Many thanks Hans. Let's keep watering that mustard seed, if that's what people do!
Questioning the rationale behind mindless violence and countless crimes is legitimate. Likewise, the words expressed towards the end are very appealing. Thanks a lot. The home of God / In all its splendour. Heaven is in us / Somewhere.
...........wonderful poem, ★ war is such a primitive notion.. .
A wonderful poem, with a timely message. Each of us has, looking within, the opportunity to see the Better Way. Congratulations on Poem of the Day. Very well done.
War is a necessary evil in our times when we are faced with the threat of domination and annihilation from an ideology that does not recognize man's basic right to free will. Your piece is very timely and relevant.
As The Beatles said, Cynthia, All You need is Love. When will the world listen?
PPS Oh I get it - for some reason someone disliked your comment, but Not Me......
Well, I didn't get a chance to read it, Paul, before you changed it, but I can say that I do like it the way it is now. Well done, and congratulations on having it selected as poem of the day!
Thanks Kim. Actually the original went: There has to be a better way. Than warring, selfish And committing countless crimes. And robbing Peter to pay Paul.
Hope nobody minds but I have amended the first stanza to make it clearer.
Those last lines are absolutely eternally real.... Well done Paul.
Many thanks John. Thanks also for endorsing my use of repetition, which caused me some doubts. Am still looking at my first stanza however - always looking to improve.
Beyond beyond: Infinity eternal, Eternal infinity, Infinite eternity, Eternity infinite. I enjoyed this, quite clever, shifting meanings, nice concepts, nice lines.
A well articulated poem written with insight, to capture the essence of the poem and conviction of the poet. It's a lovely piece with powerful message. Thanks for sharing. Please read my poem MANDELA - THE IMMORTAL ICON.
On reflection the 2nd stanza looks rather repetitive. However, my point is made.

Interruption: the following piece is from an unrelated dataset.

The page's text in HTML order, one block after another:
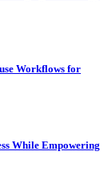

The repetition of eternal with eternity and Infinitely with infinite are absolutely necessary part of the poem - giving it the character of the poet. And frankly putting them in the opposite orders would not be as perfect as I find it to be now.... Sometimes intended repetition is the charm of a song or poem... I think it is certainly the case here Paul...
Life makes it hard to see inside ourselves to know there is heaven there. Only through Gods word is it possible to understand. I enjoyed your poem, a great message. Also thanks for the comment on my poem. It's well appreciated
Sometimes we have morning daydreams where the very notion of this appears to take place This is a stunning poem, uplifting and truly inspiring in its simplicity Love duncan X
Hi Paul, great to read your work again! Love the hope and longing in this poem. Well done! !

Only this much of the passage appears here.